À Josefina Maria de Jesus Lopes – in memória
É por ela, mulher negra analfabeta, desejosa de saber traduzir as letras que contam ficções em livros, verdades em jornais, e preces em bíblias, essa gratidão em palavras.
Mamãe teve avô professor, mas a alfabetização a ela foi negada, pela sentença machista da época:
— Neta mulher, não estuda.
Ela, uma mulher que insistia em abrir páginas dos livros e arranhar leituras como quem está a decifrar códigos secretos para alcançar tesouro ao final da leitura.
Achava engraçado quando na igreja ela ao negar o folheto da missa se desculpava:
— Obrigada, não trouxe meus óculos.
Mamãe fez MOBRAL, aos cinquenta, e quão grande foi sua alegria ao tirar o polegar de seus documentos.
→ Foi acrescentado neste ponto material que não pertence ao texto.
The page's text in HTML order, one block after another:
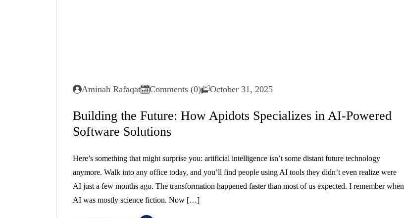
Aminah Rafaqat Comments (0) October 31, 2025
Building the Future: How Apidots Specializes in AI-Powered
Software Solutions
Here’s something that might surprise you: artificial intelligence isn’t some distant future technology
anymore. Walk into any office today, and you’ll find people using AI tools they didn’t even realize were
AI just a few months ago. The transformation happened faster than most of us expected. I remember when
AI was mostly science fiction. Now […]
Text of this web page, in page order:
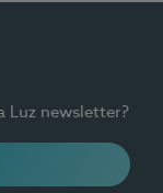
Luz newsletter?
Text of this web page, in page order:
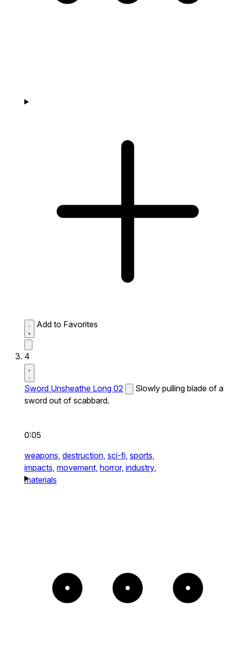
Add to Favorites
4
Sword Unsheathe Long 02
Slowly pulling blade of a
sword out of scabbard.
0:05
weapons, destruction, sci-fi, sports,
impacts, movement, horror, industry,
materials
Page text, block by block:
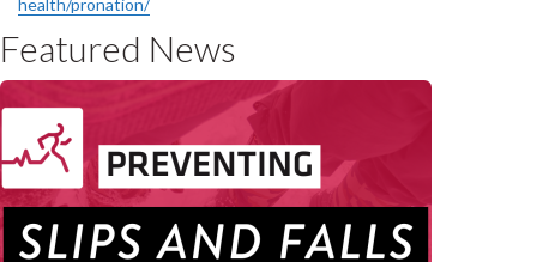
Featured News

Essa mulher que tateou livros com olhos, nos enriqueceu de livros, ela fez de nós, seus três filhos, leitores. E antes do letramento, liamos até Machado de Assis, claro que com o livro de cabeça para baixo. E criativas, escrevíamos, também, nossos livros e construímos castelos, muralhas ao historiar nossos sonhos.
Lembro-me de suas mãos sobre as minhas, tateando as primeiras letras, como quem busca sua própria alfabetização, quando nos auxiliava a cumprir o dever de casa.
Hoje escrevo. Escrevo com ela, por ela e para ela. Minha poesia primeira.